Here the joint cavity is so large that there is early effusion of fluid,
in most cases, which is in this location easily recognizable; hence
the distinctive symptoms consist of pain, tenderness, swelling, limp
muscle spasm, with, finally, limitation of motion, deformity, and
atrophy. In addition to these features there may be added those due
to the formation and the escape of pus, i. e., one may have the signs
of acute or old suppuration, while the parts about the joint may be
riddled with old sinuses. The deformity of these cases is usually
characterized by a certain amount of external rotation of the leg,
while a species of knock-knee is not uncommon. Actual lengthening
of the limb due to overactivity at the epiphyseal junctions may also
be noted.
Treatment.—The treatment of white swelling is based upon the
principles already laid down for the treatment of spinal
and hip caries, the underlying feature being traction to a degree
sufficient to overcome muscle spasm, unless it be too late to permit
a subsidence of active changes.
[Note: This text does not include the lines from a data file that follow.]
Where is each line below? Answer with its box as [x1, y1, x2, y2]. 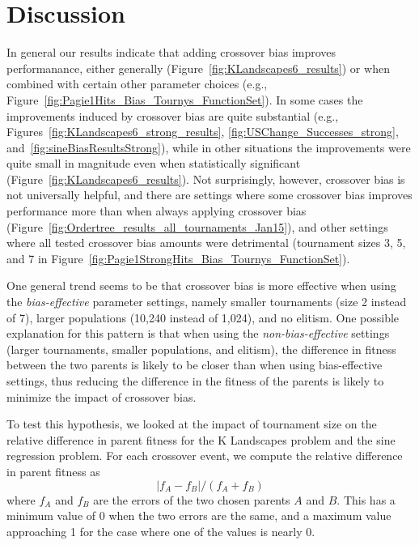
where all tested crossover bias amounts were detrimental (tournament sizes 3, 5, [6, 234, 406, 251]
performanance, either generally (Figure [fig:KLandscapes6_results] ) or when [6, 59, 390, 76]
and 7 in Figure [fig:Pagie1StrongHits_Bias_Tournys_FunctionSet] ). [6, 249, 350, 266]
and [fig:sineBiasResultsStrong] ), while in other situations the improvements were [6, 138, 411, 155]
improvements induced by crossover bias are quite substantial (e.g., [6, 107, 339, 124]
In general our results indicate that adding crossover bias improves [6, 44, 336, 61]
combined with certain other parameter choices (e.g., [6, 75, 268, 92]
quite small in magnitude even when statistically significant [6, 155, 301, 172]

When seen early a few weeks of
confinement in bed, with effective traction, followed by fixation with
plaster-of-Paris bandage, combined with the Thomas splint (see
above) or with some other form of more elaborate apparatus, by
which rest and traction can be continually maintained, will be
needed. The presence of tuberculous disease about the knee
permits of the application of the elastic bandage above the knee, by
which the congestion treatment of Bier can be more or less
effectually carried out. It would, however, be a mistake to rely entirely
upon this to the neglect of traction and rest, nor should too much be
expected of it in severe cases. It is a method to be used early rather
than late.
The final resort is excision, which is practically adapted to cases of
moderate type in young adults, where the bones have attained their
full growth and where it will afford a prospect of cure in a minimum of
time. It is undesirable in children because it is so often necessary to
remove the epiphyses, and because of the arrest of development
that follows such removal and the consequent shortening of the limb.
Nevertheless even in children it may be demanded and may be
considered as a resort superior to amputation, the latter being
reserved usually for a life-saving measure or for desperate cases
where destruction has been practically complete and the limb is
hopelessly useless.
Of the other large joints, all of which may be involved in
tuberculous processes similar to those just discussed, it may be said
that they come under the general rules of treatment already laid
down.

NON-CARIOUS DEFORMITIES.
TORTICOLLIS; WRYNECK.
This term includes a peculiar postural deformity by which the head
is rotated and inclined abnormally to one side in a more or less fixed
position. As to the causes of the deformity two will be considered:
Congenital causes include:
1. Injury to the sternomastoid muscle at birth, which is perhaps the
commonest.
2. Abnormal intra-uterine position and pressure.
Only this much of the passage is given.